Fasmer Kristine E, Sæterstøl Jostein, Ljunggren Maria B S, Brun Astrid M K, Pijnenborg Johanna M A, Woie Kathrine, Krakstad Camilla, Haldorsen Ingfrid S
Mohn Medical Imaging and Visualization Centre (MMIV), Department of Radiology, Haukeland University Hospital, Bergen, Norway.
Section for Radiology, Department of Clinical Medicine, University of Bergen, Bergen, Norway.
BMC Cancer. 2025 May 15;25(1):879. doi: 10.1186/s12885-025-14155-3.
The objective of this study is to quantify abdominal obesity markers from computed tomography (CT) scans at primary diagnosis and follow-up in a large endometrial cancer cohort, and to assess temporal change in obesity markers in relation to surgicopathological patient characteristics and outcome.
Total- (TAV), subcutaneous- (SAV), visceral (VAV) abdominal fat volumes, and visceral-to-total fat percentage (VAV%) were derived from CT scans acquired in an endometrial cancer patient cohort at primary diagnosis (n=293). Temporal (delta, δ) changes in CT obesity markers from primary diagnosis to follow-up were assessed for all patients with a follow-up CT 13 (7, 19) [median (interquartile range)] months after diagnosis (n=152/293 patients). The CT obesity markers were assessed in relation to clinicopathological features and progression-free survival (PFS) using Mann-Whitney U-test, and Cox hazard ratios (HRs), respectively.
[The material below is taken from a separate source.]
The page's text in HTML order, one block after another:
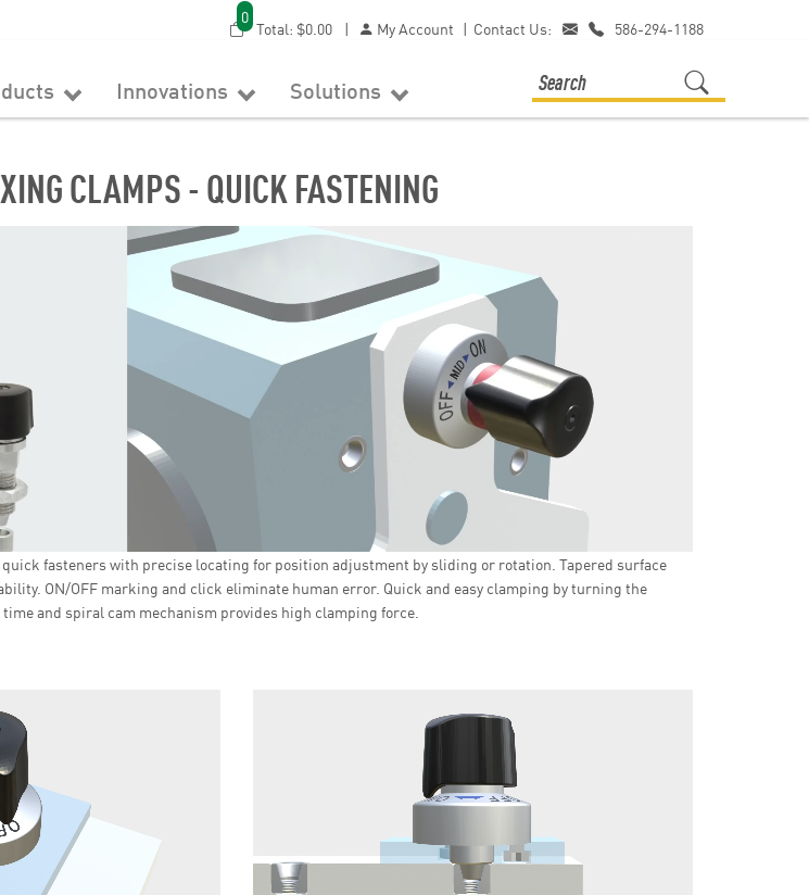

At primary diagnosis, VAV% was the only marker significantly associated with high-risk histology (median of 33% for endometrioid endometrial carcinoma (EEC) grade 1-2, 36% for EEC grade 3 and 36% for non-endometrioid EC, p = 0.003), myometrial invasion (MI) (median of 34% for MI < 50% vs. 35% for MI ≥ 50%, p = 0.03) and lymphovascular space invasion (LVSI) (median of 34% for no LVSI vs. 36% for LVSI, p = 0.009). High VAV% (≥ 35%) also predicted poor PFS both in univariable analysis (HR = 1.8, p = 0.02), and when stratified for surgicopathological FIGO stage (HR = 3.1, p = 0.03). At follow-up, median TAV, VAV, SAV, and VAV% were significantly lower than at primary diagnosis (p < 0.001 for all). Furthermore, patients with progression had larger reductions in visceral fat compartments (δVAV=-24%, δVAV% =-3%), than patients with no progression (δVAV=-17%, δVAV%=-2%, p ≤ 0.006 for both).
Visceral abdominal obesity (high VAV%) is associated with high-risk histologic features, myometrial invasion, and poor prognosis. Furthermore, high visceral fat loss during/following therapy is associated with disease progression.
本研究的目的是在一个大型子宫内膜癌队列中,对初次诊断及随访时计算机断层扫描(CT)图像中的腹部肥胖标志物进行量化,并评估肥胖标志物随时间的变化与患者手术病理特征及预后的关系。
从子宫内膜癌患者队列初次诊断时(n = 293)获取的CT图像中得出腹部总脂肪体积(TAV)、皮下脂肪体积(SAV)、内脏脂肪体积(VAV)以及内脏脂肪与总脂肪百分比(VAV%)。对所有在诊断后13(7,19)[中位数(四分位间距)]个月进行随访CT检查的患者(n = 152/293例患者),评估从初次诊断到随访期间CT肥胖标志物的时间变化(差值,δ)。分别使用Mann-Whitney U检验以及Cox风险比(HR),将CT肥胖标志物与临床病理特征及无进展生存期(PFS)进行评估。
在初次诊断时,VAV%是唯一与高危组织学显著相关的标志物(子宫内膜样腺癌(EEC)1 - 2级中位数为33%,EEC 3级为36%,非子宫内膜样EC为36%,p = 0.003)、肌层浸润(MI)(MI < 50%时中位数为34%,MI≥50%时为35%,p = 0.03)以及淋巴管间隙浸润(LVSI)(无LVSI时中位数为34%,有LVSI时为36%,p = 0.009)。高VAV%(≥35%)在单因素分析中(HR = 1.8,p = 0.02)以及按手术病理国际妇产科联合会(FIGO)分期分层时(HR = 3.1,p = 0.03)均预示着PFS较差。在随访时,TAV、VAV、SAV及VAV%的中位数均显著低于初次诊断时(所有p < 0.001)。此外,病情进展的患者内脏脂肪区的减少幅度更大(δVAV = -24%,δVAV% = -3%),高于无进展的患者(δVAV = -17%,δVAV% = -2%,两者p≤0.006)。
内脏型腹部肥胖(高VAV%)与高危组织学特征、肌层浸润及预后不良相关。此外,治疗期间/治疗后内脏脂肪大量减少与疾病进展相关。